*** Opening Material provided ***

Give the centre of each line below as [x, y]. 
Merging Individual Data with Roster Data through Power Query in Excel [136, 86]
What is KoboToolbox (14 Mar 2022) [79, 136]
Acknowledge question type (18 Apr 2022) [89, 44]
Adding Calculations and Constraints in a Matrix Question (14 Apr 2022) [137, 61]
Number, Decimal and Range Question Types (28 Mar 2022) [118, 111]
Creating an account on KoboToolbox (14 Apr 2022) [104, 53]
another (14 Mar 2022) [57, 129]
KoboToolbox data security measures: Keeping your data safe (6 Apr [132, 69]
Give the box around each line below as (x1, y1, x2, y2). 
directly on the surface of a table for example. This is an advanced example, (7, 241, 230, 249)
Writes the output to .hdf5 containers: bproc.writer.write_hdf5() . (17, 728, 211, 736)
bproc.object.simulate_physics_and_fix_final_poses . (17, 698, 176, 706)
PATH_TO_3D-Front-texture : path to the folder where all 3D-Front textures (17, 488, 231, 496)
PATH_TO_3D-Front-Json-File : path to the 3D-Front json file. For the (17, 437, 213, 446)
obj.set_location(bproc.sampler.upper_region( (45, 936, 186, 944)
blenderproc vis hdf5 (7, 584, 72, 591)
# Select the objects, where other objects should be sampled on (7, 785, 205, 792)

*** Closing Material provided ***
*** Opening Material provided ***

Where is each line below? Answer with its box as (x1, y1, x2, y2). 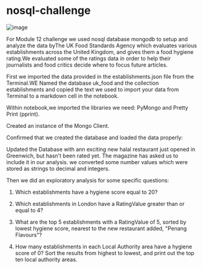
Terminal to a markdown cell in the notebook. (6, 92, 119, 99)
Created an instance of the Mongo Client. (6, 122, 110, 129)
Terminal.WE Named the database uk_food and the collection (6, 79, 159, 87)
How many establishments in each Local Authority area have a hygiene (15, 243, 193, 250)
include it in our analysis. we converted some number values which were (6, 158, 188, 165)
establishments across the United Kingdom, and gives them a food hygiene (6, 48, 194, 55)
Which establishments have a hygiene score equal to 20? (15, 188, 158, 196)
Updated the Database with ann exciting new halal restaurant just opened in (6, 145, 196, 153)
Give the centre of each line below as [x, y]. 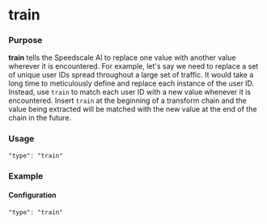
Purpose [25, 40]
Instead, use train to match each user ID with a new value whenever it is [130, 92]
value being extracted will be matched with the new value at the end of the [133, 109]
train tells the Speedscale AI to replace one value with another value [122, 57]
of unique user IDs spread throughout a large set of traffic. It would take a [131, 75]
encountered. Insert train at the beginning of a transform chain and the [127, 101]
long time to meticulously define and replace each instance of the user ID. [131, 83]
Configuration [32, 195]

*** Closing Material provided ***

All lines above between those holding "obj.set_location(bproc.sampler.upper_region( (45, 936, 186, 944)" and "# Select the", inclusive, must be set down unchanged, and no other line may be included.

The completed task:
obj.set_location(bproc.sampler.upper_region( (45, 936, 186, 944)
blenderproc vis hdf5 (7, 584, 72, 591)
# Select the objects, where other objects should be sampled on (7, 785, 205, 792)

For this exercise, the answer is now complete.